:: Goal of the exercise ::
Apart from the images, every record below must be given again without alteration.

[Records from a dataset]
-- Opening Marker --
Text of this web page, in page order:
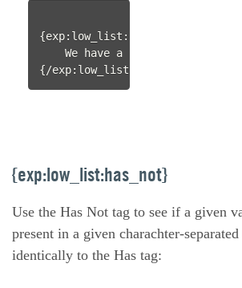
{exp:low_list:has value="spork"
    We have a spork!
{/exp:low_list:has}
{exp:low_list:has_not}
Use the Has Not tag to see if a given
present in a given charachter-
identically to the Has tag:
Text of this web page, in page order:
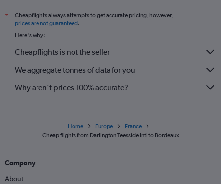
Manchester to Bergerac flights
Edinburgh to Biarritz flights
*
Cheapflights always attempts to get accurate pricing, however,
prices are not guaranteed.
Here's why:
Cheapflights is not the seller
We aggregate tonnes of data for you
Why aren’t prices 100% accurate?
Home Europe
France
Cheap flights from Darlington Teesside Intl to Bordeaux
Company
About
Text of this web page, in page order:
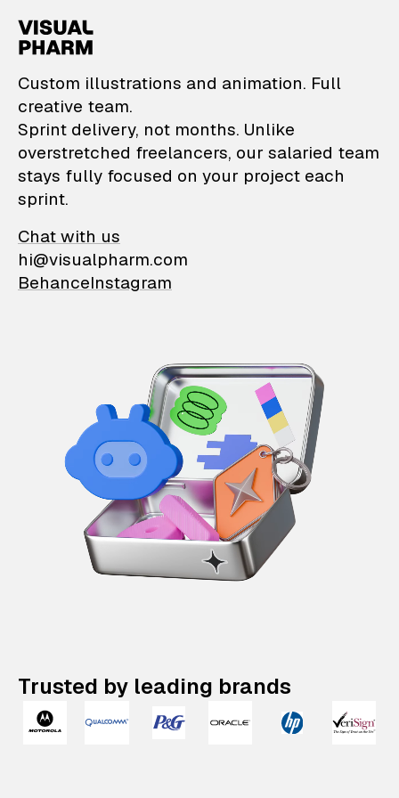
VisualPharm —
Custom illustrations and animation. Full
creative team.
Sprint delivery, not months. Unlike
overstretched freelancers, our salaried team
stays fully focused on your project each
sprint.
Chat with us
hi@visualpharm.com
BehanceInstagram
Trusted by leading brands
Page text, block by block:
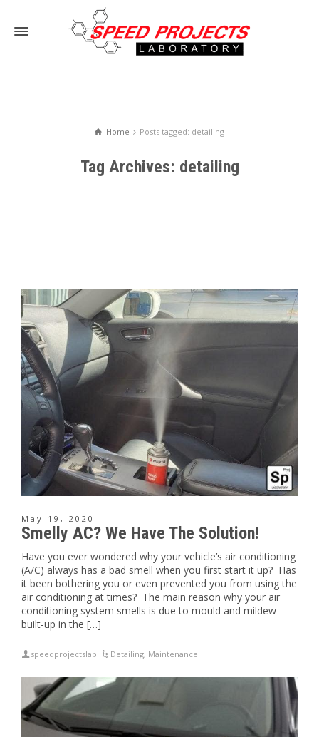
Home Posts tagged: detailing
Tag Archives: detailing
May 19, 2020
Smelly AC? We Have The Solution!
Have you ever wondered why your vehicle’s air conditioning
(A/C) always has a bad smell when you first start it up? Has
it been bothering you or even prevented you from using the
air conditioning at times? The main reason why your air
conditioning system smells is due to mould and mildew
built-up in the […]
speedprojectslab Detailing, Maintenance
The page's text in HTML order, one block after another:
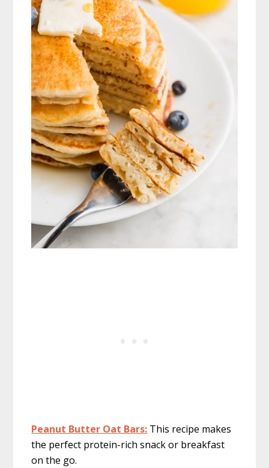
Peanut Butter Oat Bars: This recipe makes
the perfect protein-rich snack or breakfast
on the go.
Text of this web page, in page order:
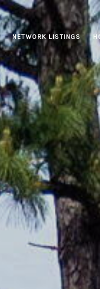
NETWORK LISTINGS
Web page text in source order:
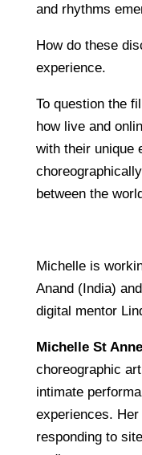
and rhythms
How do these
experience.
To question the
how live and
with their unique
between the
Michelle is
Anand (India)
digital mentor
Michelle St Anne
choreographic
intimate
experiences.
responding to
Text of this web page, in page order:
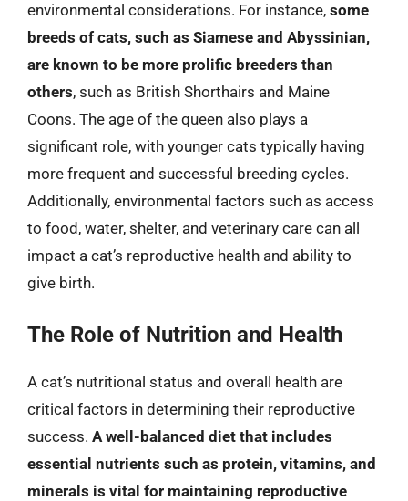
environmental considerations. For instance, some
breeds of cats, such as Siamese and Abyssinian,
are known to be more prolific breeders than
others, such as British Shorthairs and Maine
Coons. The age of the queen also plays a
significant role, with younger cats typically having
more frequent and successful breeding cycles.
Additionally, environmental factors such as access
to food, water, shelter, and veterinary care can all
impact a cat’s reproductive health and ability to
give birth.
The Role of Nutrition and Health
A cat’s nutritional status and overall health are
critical factors in determining their reproductive
success. A well-balanced diet that includes
essential nutrients such as protein, vitamins, and
minerals is vital for maintaining reproductive
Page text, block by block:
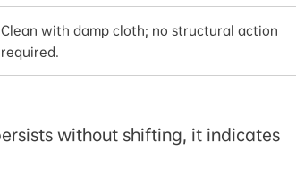
Clean with damp cloth; no structural action
required.
without shifting, it indicates
-- Closing Marker --
:: Exercise response ::
Text of this web page, in page order:
{exp:low_list:has value="spork"
    We have a spork!
{/exp:low_list:has}
{exp:low_list:has_not}
Use the Has Not tag to see if a given
present in a given charachter-
identically to the Has tag:
Text of this web page, in page order:
Manchester to Bergerac flights
Edinburgh to Biarritz flights
*
Cheapflights always attempts to get accurate pricing, however,
prices are not guaranteed.
Here's why:
Cheapflights is not the seller
We aggregate tonnes of data for you
Why aren’t prices 100% accurate?
Home Europe
France
Cheap flights from Darlington Teesside Intl to Bordeaux
Company
About
Text of this web page, in page order:
VisualPharm —
Custom illustrations and animation. Full
creative team.
Sprint delivery, not months. Unlike
overstretched freelancers, our salaried team
stays fully focused on your project each
sprint.
Chat with us
hi@visualpharm.com
BehanceInstagram
Trusted by leading brands
Page text, block by block:
Home Posts tagged: detailing
Tag Archives: detailing
May 19, 2020
Smelly AC? We Have The Solution!
Have you ever wondered why your vehicle’s air conditioning
(A/C) always has a bad smell when you first start it up? Has
it been bothering you or even prevented you from using the
air conditioning at times? The main reason why your air
conditioning system smells is due to mould and mildew
built-up in the […]
speedprojectslab Detailing, Maintenance
The page's text in HTML order, one block after another:
Peanut Butter Oat Bars: This recipe makes
the perfect protein-rich snack or breakfast
on the go.
Text of this web page, in page order:
NETWORK LISTINGS
Web page text in source order:
and rhythms
How do these
experience.
To question the
how live and
with their unique
between the
Michelle is
Anand (India)
digital mentor
Michelle St Anne
choreographic
intimate
experiences.
responding to
Text of this web page, in page order:
environmental considerations. For instance, some
breeds of cats, such as Siamese and Abyssinian,
are known to be more prolific breeders than
others, such as British Shorthairs and Maine
Coons. The age of the queen also plays a
significant role, with younger cats typically having
more frequent and successful breeding cycles.
Additionally, environmental factors such as access
to food, water, shelter, and veterinary care can all
impact a cat’s reproductive health and ability to
give birth.
The Role of Nutrition and Health
A cat’s nutritional status and overall health are
critical factors in determining their reproductive
success. A well-balanced diet that includes
essential nutrients such as protein, vitamins, and
minerals is vital for maintaining reproductive
Page text, block by block:
Clean with damp cloth; no structural action
required.
without shifting, it indicates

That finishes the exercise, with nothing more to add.